3month_predictionresults_batch_8_loss_mean_squared_error_epochs_100.csv
6month_predictionresults_batch_16_loss_mean_squared_error_epochs_50.csv
5month_predictionresults_batch_1_loss_mean_squared_error_epochs_50.csv
5month_predictionresults_batch_8_loss_mean_squared_error_epochs_50.csv
3month_predictionresults_batch_16_loss_mean_squared_error_epochs_100.csv
5month_predictionresults_batch_1_loss_mean_squared_error_epochs_100.csv
3month_predictionresults_batch_1_loss_mean_squared_error_epochs_100-checkpoint.csv


ValueError: invalid literal for int() with base 10: 'checkpoints'

In [15]:
def create_hyper_csv(input_directory, output_file):
    # Prepare the final hyper CSV structure
    results = []

    for file in os.listdir(input_directory):
        if file.endswith('.csv'):
            filepath = os.path.join(input_directory, file)
            try:
                # Parse hyperparameters from filename (adjusting to ignore 'loss')
                parts = file.split('_')
                lookback_period = int(parts[0].replace('month', ''))
                batch_size = int(parts[3].replace('batch', ''))
                epochs = int(parts[-1].replace('epochs', '').replace('.csv', ''))

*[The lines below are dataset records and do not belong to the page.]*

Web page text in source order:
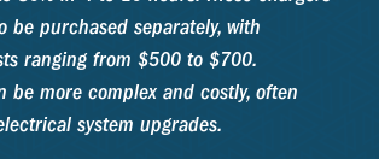
be purchased separately, with
ranging from $500 to $700.
be more complex and costly, often
system upgrades.
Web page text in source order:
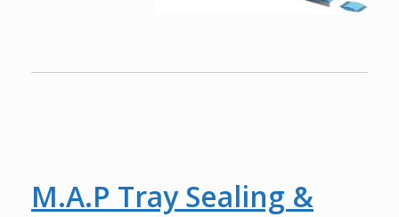
M.A.P Tray Sealing &
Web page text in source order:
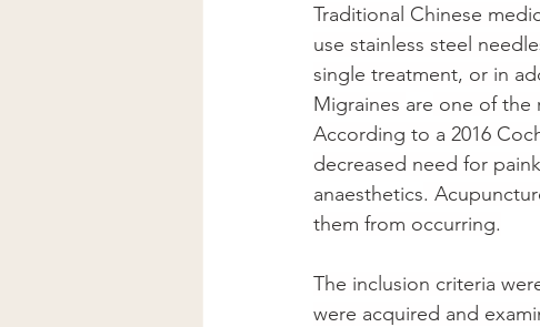
Traditional Chinese
use stainless steel
single treatment, or in
Migraines are one of the
According to a 2016
decreased need for
anaesthetics.
them from occurring.
The inclusion criteria
were acquired and
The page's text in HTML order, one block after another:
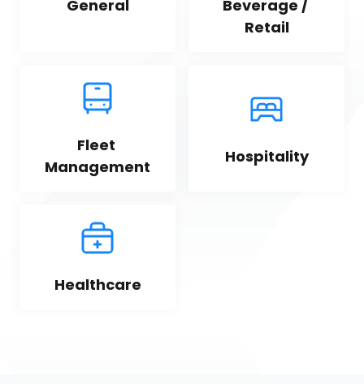
General
Beverage /
Retail
Fleet
Management
Hospitality
Healthcare
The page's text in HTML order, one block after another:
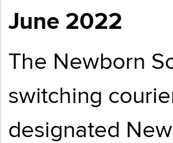
June 2022
The Newborn
switching
designated
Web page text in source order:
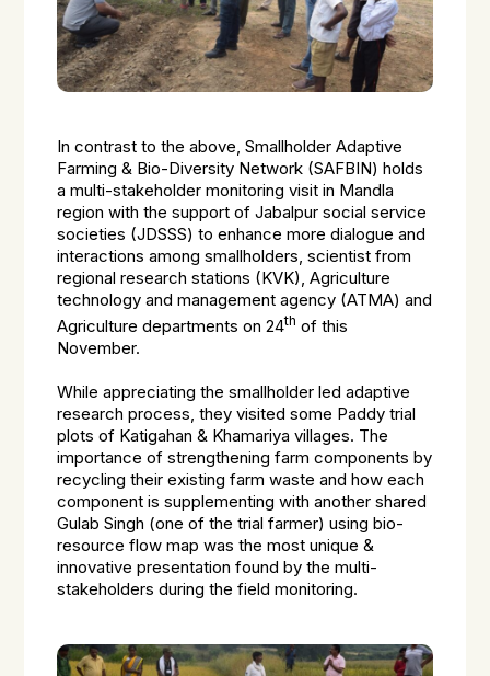
In contrast to the above, Smallholder Adaptive
Farming & Bio-Diversity Network (SAFBIN) holds
a multi-stakeholder monitoring visit in Mandla
region with the support of Jabalpur social service
societies (JDSSS) to enhance more dialogue and
interactions among smallholders, scientist from
regional research stations (KVK), Agriculture
technology and management agency (ATMA) and
Agriculture departments on 24th of this
November.
While appreciating the smallholder led adaptive
research process, they visited some Paddy trial
plots of Katigahan & Khamariya villages. The
importance of strengthening farm components by
recycling their existing farm waste and how each
component is supplementing with another shared
Gulab Singh (one of the trial farmer) using bio-
resource flow map was the most unique &
innovative presentation found by the multi-
stakeholders during the field monitoring.
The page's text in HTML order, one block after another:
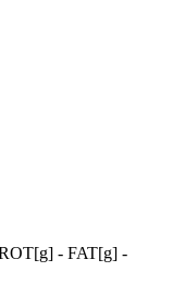
- FAT[g] -
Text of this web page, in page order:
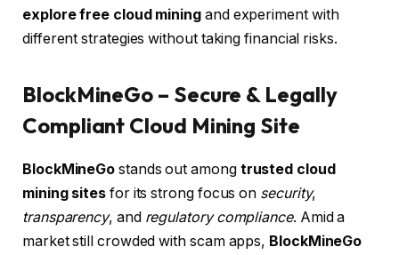
explore free cloud mining and experiment with
different strategies without taking financial risks.
BlockMineGo – Secure & Legally
Compliant Cloud Mining Site
BlockMineGo stands out among trusted cloud
mining sites for its strong focus on security,
transparency, and regulatory compliance. Amid a
market still crowded with scam apps, BlockMineGo
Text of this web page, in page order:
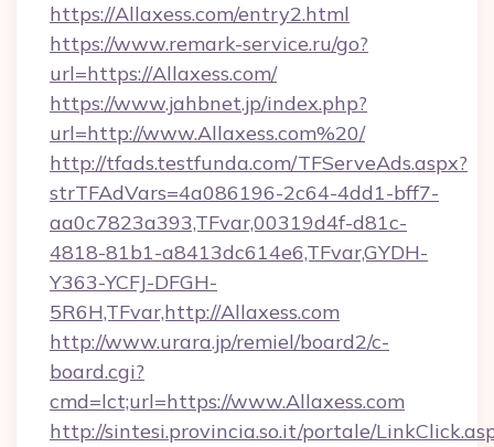
https://Allaxess.com/entry2.html
https://www.remark-service.ru/go?
url=https://Allaxess.com/
https://www.jahbnet.jp/index.php?
url=http://www.Allaxess.com%20/
http://tfads.testfunda.com/TFServeAds.aspx?
strTFAdVars=4a086196-2c64-4dd1-bff7-
aa0c7823a393,TFvar,00319d4f-d81c-
4818-81b1-a8413dc614e6,TFvar,GYDH-
Y363-YCFJ-DFGH-
5R6H,TFvar,http://Allaxess.com
http://www.urara.jp/remiel/board2/c-
board.cgi?
cmd=lct;url=https://www.Allaxess.com
http://sintesi.provincia.so.it/portale/
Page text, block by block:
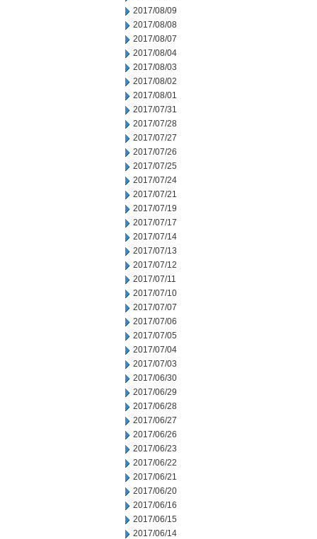
2017/08/09
2017/08/08
2017/08/07
2017/08/04
2017/08/03
2017/08/02
2017/08/01
2017/07/31
2017/07/28
2017/07/27
2017/07/26
2017/07/25
2017/07/24
2017/07/21
2017/07/19
2017/07/17
2017/07/14
2017/07/13
2017/07/12
2017/07/11
2017/07/10
2017/07/07
2017/07/06
2017/07/05
2017/07/04
2017/07/03
2017/06/30
2017/06/29
2017/06/28
2017/06/27
2017/06/26
2017/06/23
2017/06/22
2017/06/21
2017/06/20
2017/06/16
2017/06/15
2017/06/14

                # Read the CSV
                df = pd.read_csv(filepath)
                original = df["Deaths"]
                lstm = df["LSTM Predictions"]
                sarima = df["SARIMA Predictions"]

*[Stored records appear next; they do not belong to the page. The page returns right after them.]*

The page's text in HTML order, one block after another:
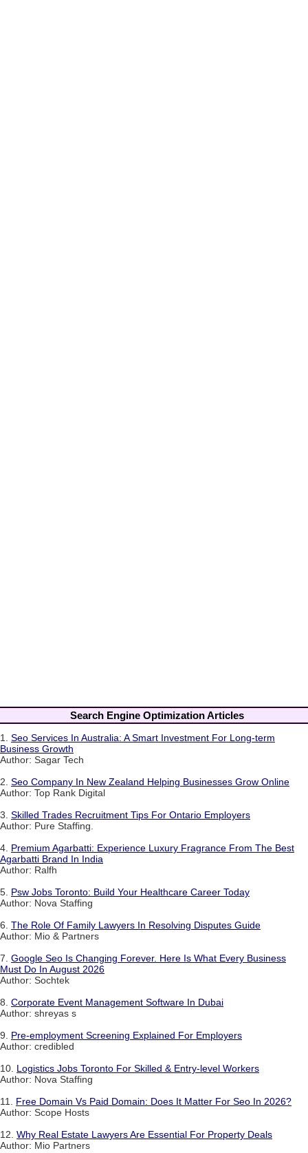
Search Engine Optimization Articles
1. Seo Services In Australia: A Smart Investment For Long-term
Business Growth
Author: Sagar Tech
2. Seo Company In New Zealand Helping Businesses Grow Online
Author: Top Rank Digital
3. Skilled Trades Recruitment Tips For Ontario Employers
Author: Pure Staffing.
4. Premium Agarbatti: Experience Luxury Fragrance From The Best
Agarbatti Brand In India
Author: Ralfh
5. Psw Jobs Toronto: Build Your Healthcare Career Today
Author: Nova Staffing
6. The Role Of Family Lawyers In Resolving Disputes Guide
Author: Mio & Partners
7. Google Seo Is Changing Forever. Here Is What Every Business
Must Do In August 2026
Author: Sochtek
8. Corporate Event Management Software In Dubai
Author: shreyas s
9. Pre-employment Screening Explained For Employers
Author: credibled
10. Logistics Jobs Toronto For Skilled & Entry-level Workers
Author: Nova Staffing
11. Free Domain Vs Paid Domain: Does It Matter For Seo In 2026?
Author: Scope Hosts
12. Why Real Estate Lawyers Are Essential For Property Deals
Author: Mio Partners
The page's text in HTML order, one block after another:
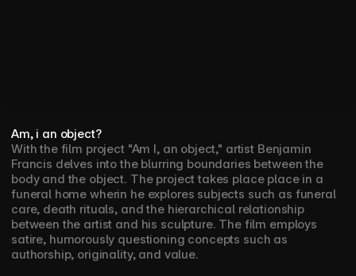
Am, i an object?
With the film project "Am I, an object," artist Benjamin
Francis delves into the blurring boundaries between the
body and the object. The project takes place place in a
funeral home wherin he explores subjects such as funeral
care, death rituals, and the hierarchical relationship
between the artist and his sculpture. The film employs
satire, humorously questioning concepts such as
authorship, originality, and value.
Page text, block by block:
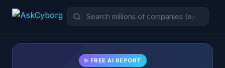
✨ FREE AI REPORT
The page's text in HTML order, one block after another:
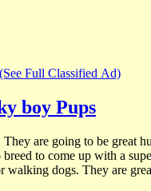
(See Full Classified Ad)
boy Pups
They are going to be great
to come up with a
walking dogs. They are
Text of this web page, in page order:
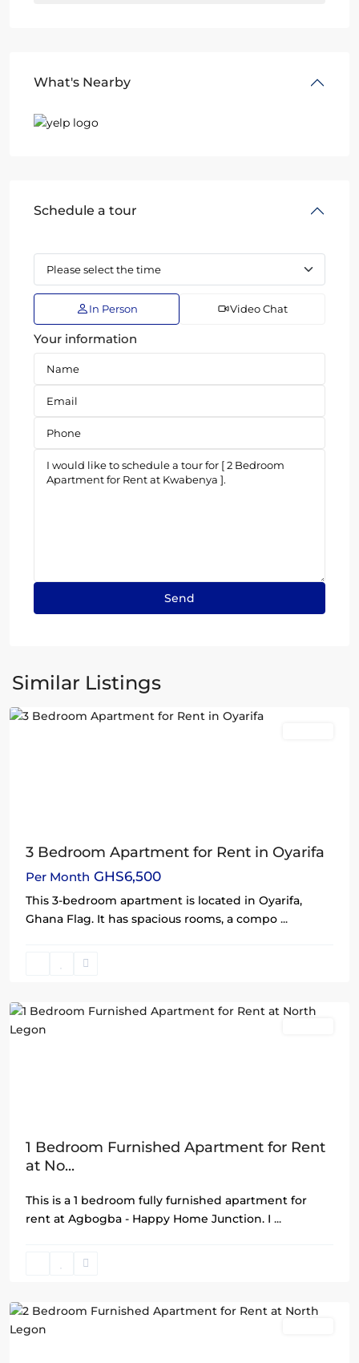
What's Nearby
Schedule a tour
In Person Video Chat
Your information
Similar Listings
Oyarifa
Accra
3 Bedroom Apartment for Rent in Oyarifa
Per Month GHS6,500
This 3-bedroom apartment is located in Oyarifa,
Ghana Flag. It has spacious rooms, a compo ...
Legon
1 Bedroom Furnished Apartment for Rent
at No...
This is a 1 bedroom fully furnished apartment for
rent at Agbogba - Happy Home Junction. I ...
Legon
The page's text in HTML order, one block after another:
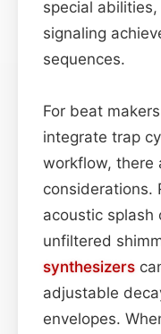
special
signaling
sequences.
For beat
integrate trap
workflow, there
considerations.
acoustic splash
unfiltered
synthesizers
adjustable
envelopes.
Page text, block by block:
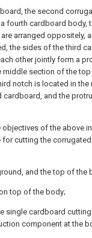
the second
fourth cardboard body,
arranged oppositely,
the sides of the third
other jointly form a
section of the
notch is located in
and the
of the above
cutting the
and the top of the
top of the body;
single cardboard
component at the
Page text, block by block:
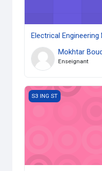
Electrical Engineering
Mokhtar
Enseignant
Energy and the
S3 ING ST
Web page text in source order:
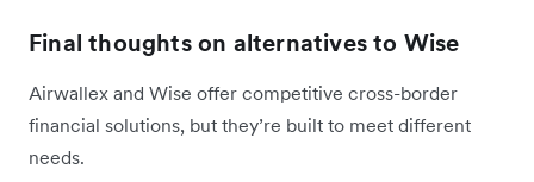
Final thoughts on alternatives to Wise
Airwallex and Wise offer competitive cross-border
financial solutions, but they’re built to meet different
needs.
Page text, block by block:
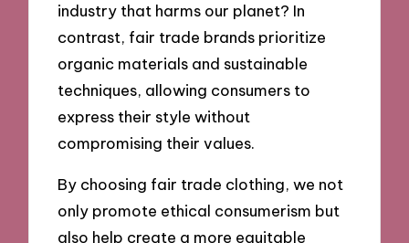
industry that harms our planet? In
contrast, fair trade brands prioritize
organic materials and sustainable
techniques, allowing consumers to
express their style without
compromising their values.
By choosing fair trade clothing, we not
only promote ethical consumerism but
also help create a more equitable

                # Calculate metrics for LSTM and SARIMA
                lstm_rmse, lstm_mape = calculate_metrics(original, lstm)
                sarima_rmse, sarima_mape = calculate_metrics(original, sarima)

                # Confidence intervals and prediction intervals
                lower_lstm, upper_lstm = calculate_prediction_intervals(original, lstm)
                lower_sarima, upper_sarima = calculate_prediction_intervals(original, sarima)

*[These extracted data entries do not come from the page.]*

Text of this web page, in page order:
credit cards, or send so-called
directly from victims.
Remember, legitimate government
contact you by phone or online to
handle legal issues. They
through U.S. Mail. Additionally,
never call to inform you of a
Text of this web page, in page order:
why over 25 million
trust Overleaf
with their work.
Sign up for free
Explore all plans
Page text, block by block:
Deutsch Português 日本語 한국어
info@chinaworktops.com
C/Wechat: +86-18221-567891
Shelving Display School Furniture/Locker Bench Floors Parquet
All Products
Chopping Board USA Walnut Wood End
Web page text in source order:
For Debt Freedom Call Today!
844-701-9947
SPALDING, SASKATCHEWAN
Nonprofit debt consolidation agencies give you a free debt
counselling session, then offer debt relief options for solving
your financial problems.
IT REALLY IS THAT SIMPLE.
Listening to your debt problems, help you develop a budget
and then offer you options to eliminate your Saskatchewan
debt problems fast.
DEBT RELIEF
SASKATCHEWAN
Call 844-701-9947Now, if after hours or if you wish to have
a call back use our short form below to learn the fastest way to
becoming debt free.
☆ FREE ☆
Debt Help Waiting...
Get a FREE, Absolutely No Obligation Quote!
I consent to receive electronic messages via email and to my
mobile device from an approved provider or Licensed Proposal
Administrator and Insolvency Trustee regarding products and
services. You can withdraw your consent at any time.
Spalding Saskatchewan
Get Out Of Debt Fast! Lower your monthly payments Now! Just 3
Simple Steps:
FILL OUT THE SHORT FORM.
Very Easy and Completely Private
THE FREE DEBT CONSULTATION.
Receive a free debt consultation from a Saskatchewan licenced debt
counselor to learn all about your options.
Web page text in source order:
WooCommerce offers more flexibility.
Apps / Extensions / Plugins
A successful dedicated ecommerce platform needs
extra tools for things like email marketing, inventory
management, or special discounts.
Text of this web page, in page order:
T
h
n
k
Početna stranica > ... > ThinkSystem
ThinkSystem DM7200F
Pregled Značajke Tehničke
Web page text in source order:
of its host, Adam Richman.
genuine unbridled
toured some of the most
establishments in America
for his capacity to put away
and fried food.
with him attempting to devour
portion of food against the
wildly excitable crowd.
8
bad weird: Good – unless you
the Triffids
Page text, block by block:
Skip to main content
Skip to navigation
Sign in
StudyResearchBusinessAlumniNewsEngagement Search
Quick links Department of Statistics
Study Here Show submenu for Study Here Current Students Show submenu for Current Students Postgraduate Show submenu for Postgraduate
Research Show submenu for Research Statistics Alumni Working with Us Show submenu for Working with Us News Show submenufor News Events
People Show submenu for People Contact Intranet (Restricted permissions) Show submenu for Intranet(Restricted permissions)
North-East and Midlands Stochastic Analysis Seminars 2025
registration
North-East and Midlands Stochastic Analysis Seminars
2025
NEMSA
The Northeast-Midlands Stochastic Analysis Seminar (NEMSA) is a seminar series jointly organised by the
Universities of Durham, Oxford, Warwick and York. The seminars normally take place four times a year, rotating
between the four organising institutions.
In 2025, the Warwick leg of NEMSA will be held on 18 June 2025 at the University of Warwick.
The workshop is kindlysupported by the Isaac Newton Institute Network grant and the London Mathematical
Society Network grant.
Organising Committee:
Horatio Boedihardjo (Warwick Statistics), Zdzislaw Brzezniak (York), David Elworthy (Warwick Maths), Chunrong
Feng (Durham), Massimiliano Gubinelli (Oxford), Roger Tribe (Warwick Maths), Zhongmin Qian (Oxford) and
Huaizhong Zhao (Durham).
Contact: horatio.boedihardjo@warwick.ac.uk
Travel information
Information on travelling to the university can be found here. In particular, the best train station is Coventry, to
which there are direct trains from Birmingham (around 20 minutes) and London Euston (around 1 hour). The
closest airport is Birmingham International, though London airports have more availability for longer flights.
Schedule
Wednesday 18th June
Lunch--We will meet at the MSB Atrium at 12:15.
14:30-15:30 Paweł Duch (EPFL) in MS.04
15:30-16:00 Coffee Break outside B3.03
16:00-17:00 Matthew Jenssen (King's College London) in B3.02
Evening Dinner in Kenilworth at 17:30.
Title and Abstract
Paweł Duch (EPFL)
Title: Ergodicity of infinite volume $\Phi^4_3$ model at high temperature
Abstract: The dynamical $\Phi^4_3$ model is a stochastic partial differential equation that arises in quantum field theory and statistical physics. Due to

                # Calculate percent overlap
                percent_overlap = calculate_overlap(lower_lstm, upper_lstm, lower_sarima, upper_sarima)

                # Append results
                results.append({
                    "Lookback Period": lookback_period,
                    "Batch Size": batch_size,
                    "Epochs": epochs,
                    "LSTM RMSE": lstm_rmse,
                    "LSTM MAPE": lstm_mape,
                    "SARIMA RMSE": sarima_rmse,
                    "SARIMA MAPE": sarima_mape,
                    "Percent Overlap": percent_overlap
                })
            except Exception as e:
                print(f"Error processing {file}: {e}")

    # Save results to a new CSV file
    results_df = pd.DataFrame(results)
    results_df.to_csv(output_file, index=False)
    print(f"Hyper CSV created at {output_file}")

In [21]:
input_directory = "../tables/batch_1_loss_mse_epoch_50"  # Replace with your directory
output_file = "hyper_results_1_50.csv"
create_hyper_csv(input_directory, output_file)

Hyper CSV created at hyper_results_1_50.csv


In [23]:
import os
import pandas as pd

def stack_csvs(input_directory):
    """
    Stacks all CSV files in a directory into one DataFrame.
    
    Args:
        input_directory (str): Path to the directory containing the CSV files.

    Returns:
        pd.DataFrame: Combined DataFrame containing data from all CSV files.
    """
    csv_list = []  # List to store individual DataFrames

    for file in os.listdir(input_directory):
        if file.endswith('.csv'):  # Check if the file is a CSV
            filepath = os.path.join(input_directory, file)
            try:
                # Read the CSV file and append to the list
                df = pd.read_csv(filepath)
                csv_list.append(df)
            except Exception as e:
                print(f"Error reading {file}: {e}")

    # Combine all DataFrames in the list into one
    combined_df = pd.concat(csv_list, ignore_index=True)
    return combined_df

# Example usage
input_directory = "results"  # Replace with the path to your directory
combined_dataframe = stack_csvs(input_directory)

# Save the combined DataFrame to a new CSV file (optional)
combined_dataframe.to_csv("combined_output.csv", index=False)

print("All CSVs have been stacked into one DataFrame.")

All CSVs have been stacked into one DataFrame.